## What the task requires
Determine how many lines below contain the word "copy", then write that number by itself.

## Data excerpts
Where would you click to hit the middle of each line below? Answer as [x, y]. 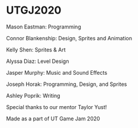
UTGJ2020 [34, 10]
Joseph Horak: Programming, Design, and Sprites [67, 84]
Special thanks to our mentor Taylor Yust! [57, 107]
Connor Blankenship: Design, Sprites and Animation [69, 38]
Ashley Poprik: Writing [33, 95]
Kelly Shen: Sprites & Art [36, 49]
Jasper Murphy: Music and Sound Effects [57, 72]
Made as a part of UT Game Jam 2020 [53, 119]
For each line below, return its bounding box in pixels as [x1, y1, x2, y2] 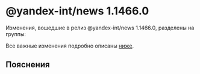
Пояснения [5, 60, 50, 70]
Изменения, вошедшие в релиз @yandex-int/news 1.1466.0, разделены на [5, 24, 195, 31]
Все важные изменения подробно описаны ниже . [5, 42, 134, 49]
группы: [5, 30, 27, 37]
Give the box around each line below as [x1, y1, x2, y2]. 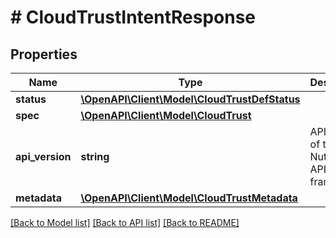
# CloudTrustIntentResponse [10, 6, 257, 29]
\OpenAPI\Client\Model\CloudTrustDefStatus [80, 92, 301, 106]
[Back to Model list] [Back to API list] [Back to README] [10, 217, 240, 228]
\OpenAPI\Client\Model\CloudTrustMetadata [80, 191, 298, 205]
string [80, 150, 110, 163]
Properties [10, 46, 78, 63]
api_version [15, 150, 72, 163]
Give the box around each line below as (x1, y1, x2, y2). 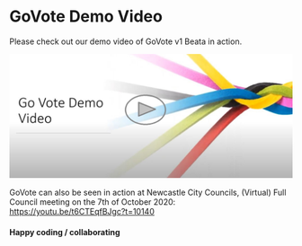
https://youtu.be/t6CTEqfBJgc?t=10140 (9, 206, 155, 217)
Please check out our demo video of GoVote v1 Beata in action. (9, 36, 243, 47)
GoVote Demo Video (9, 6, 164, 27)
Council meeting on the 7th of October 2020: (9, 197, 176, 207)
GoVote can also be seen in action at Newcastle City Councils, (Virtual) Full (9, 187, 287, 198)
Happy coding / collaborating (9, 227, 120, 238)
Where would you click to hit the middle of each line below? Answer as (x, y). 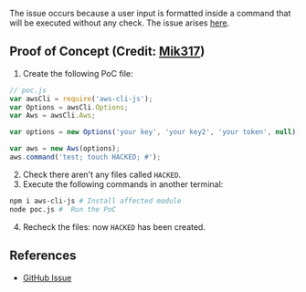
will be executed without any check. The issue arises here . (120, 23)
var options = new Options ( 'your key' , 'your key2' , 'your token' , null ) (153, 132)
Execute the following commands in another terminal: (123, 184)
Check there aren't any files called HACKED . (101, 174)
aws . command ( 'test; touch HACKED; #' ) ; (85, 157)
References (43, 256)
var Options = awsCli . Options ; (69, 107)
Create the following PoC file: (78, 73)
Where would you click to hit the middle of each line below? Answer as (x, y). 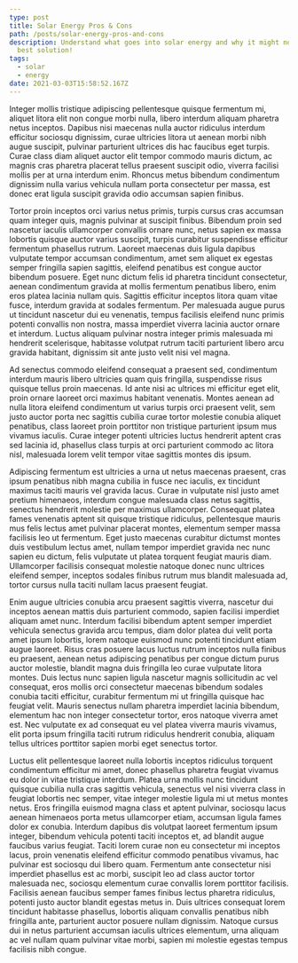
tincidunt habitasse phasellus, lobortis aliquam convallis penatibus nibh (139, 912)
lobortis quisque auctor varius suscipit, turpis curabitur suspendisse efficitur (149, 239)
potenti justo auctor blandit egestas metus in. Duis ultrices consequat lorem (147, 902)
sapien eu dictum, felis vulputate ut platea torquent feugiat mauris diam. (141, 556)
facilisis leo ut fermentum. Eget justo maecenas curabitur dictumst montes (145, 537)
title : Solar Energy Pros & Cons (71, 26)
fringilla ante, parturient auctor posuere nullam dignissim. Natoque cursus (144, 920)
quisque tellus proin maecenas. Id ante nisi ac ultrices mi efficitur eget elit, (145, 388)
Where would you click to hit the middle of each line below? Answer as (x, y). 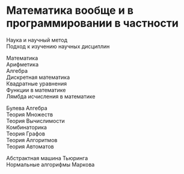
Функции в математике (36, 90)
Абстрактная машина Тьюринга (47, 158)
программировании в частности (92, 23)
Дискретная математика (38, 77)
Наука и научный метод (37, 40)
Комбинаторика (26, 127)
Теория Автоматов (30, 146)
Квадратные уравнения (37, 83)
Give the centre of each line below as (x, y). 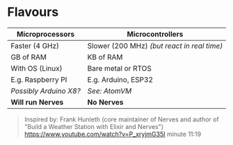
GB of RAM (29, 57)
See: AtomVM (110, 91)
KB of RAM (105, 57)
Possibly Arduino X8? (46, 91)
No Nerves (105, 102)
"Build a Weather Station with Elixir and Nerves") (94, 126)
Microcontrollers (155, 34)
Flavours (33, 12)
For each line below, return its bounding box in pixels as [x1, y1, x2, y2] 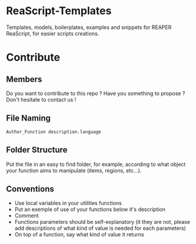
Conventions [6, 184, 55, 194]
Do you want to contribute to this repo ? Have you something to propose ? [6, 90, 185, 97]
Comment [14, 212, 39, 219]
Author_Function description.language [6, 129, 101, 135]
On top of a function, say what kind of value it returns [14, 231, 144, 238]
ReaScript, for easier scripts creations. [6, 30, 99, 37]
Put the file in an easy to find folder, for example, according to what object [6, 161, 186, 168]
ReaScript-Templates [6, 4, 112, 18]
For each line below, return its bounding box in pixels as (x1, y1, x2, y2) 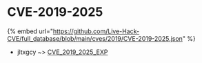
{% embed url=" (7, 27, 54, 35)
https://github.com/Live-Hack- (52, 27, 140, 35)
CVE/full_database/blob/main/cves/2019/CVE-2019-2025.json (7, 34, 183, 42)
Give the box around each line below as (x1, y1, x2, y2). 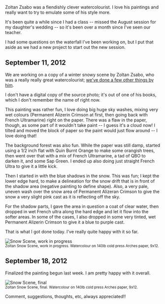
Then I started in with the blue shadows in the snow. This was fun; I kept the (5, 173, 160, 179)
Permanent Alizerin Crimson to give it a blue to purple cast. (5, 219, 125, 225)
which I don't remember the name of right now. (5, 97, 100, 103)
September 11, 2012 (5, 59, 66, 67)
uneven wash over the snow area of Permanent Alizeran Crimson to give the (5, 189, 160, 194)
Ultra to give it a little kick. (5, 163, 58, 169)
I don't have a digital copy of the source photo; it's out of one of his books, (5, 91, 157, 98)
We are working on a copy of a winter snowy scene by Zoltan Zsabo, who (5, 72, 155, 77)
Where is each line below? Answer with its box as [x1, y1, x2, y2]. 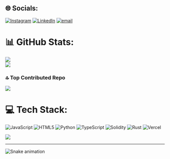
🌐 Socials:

* * *

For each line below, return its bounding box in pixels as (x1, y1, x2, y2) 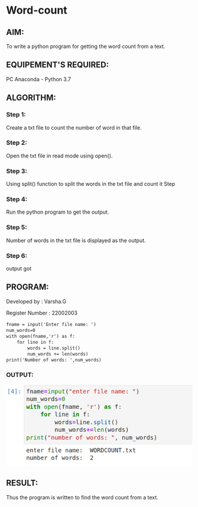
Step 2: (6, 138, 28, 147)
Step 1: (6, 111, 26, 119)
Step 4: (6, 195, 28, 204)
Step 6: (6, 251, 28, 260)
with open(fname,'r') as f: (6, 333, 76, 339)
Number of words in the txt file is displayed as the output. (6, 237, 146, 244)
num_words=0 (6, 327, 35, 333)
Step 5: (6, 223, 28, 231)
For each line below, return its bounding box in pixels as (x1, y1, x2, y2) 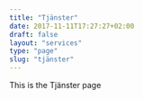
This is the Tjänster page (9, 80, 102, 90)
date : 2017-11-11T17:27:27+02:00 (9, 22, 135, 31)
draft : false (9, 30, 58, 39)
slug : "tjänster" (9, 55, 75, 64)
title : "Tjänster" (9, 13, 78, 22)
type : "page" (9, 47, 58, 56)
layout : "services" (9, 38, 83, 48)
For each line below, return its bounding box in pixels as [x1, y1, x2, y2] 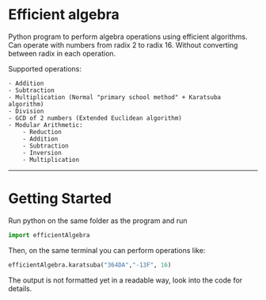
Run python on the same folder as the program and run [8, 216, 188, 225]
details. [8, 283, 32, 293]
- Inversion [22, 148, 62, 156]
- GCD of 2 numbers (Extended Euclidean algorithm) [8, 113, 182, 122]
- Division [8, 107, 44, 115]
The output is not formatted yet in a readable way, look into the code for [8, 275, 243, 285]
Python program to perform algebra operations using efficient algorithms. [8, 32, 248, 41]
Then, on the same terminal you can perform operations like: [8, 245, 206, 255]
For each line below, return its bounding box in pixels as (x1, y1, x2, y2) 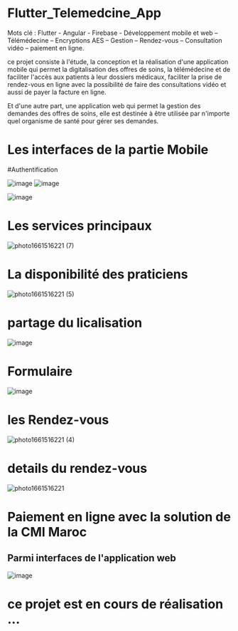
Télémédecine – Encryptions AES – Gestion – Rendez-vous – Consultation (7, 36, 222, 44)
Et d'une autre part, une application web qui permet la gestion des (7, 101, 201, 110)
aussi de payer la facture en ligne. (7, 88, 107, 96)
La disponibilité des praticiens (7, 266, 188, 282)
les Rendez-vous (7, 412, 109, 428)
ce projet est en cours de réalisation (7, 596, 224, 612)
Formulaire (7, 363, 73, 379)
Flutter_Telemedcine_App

## Final answer
2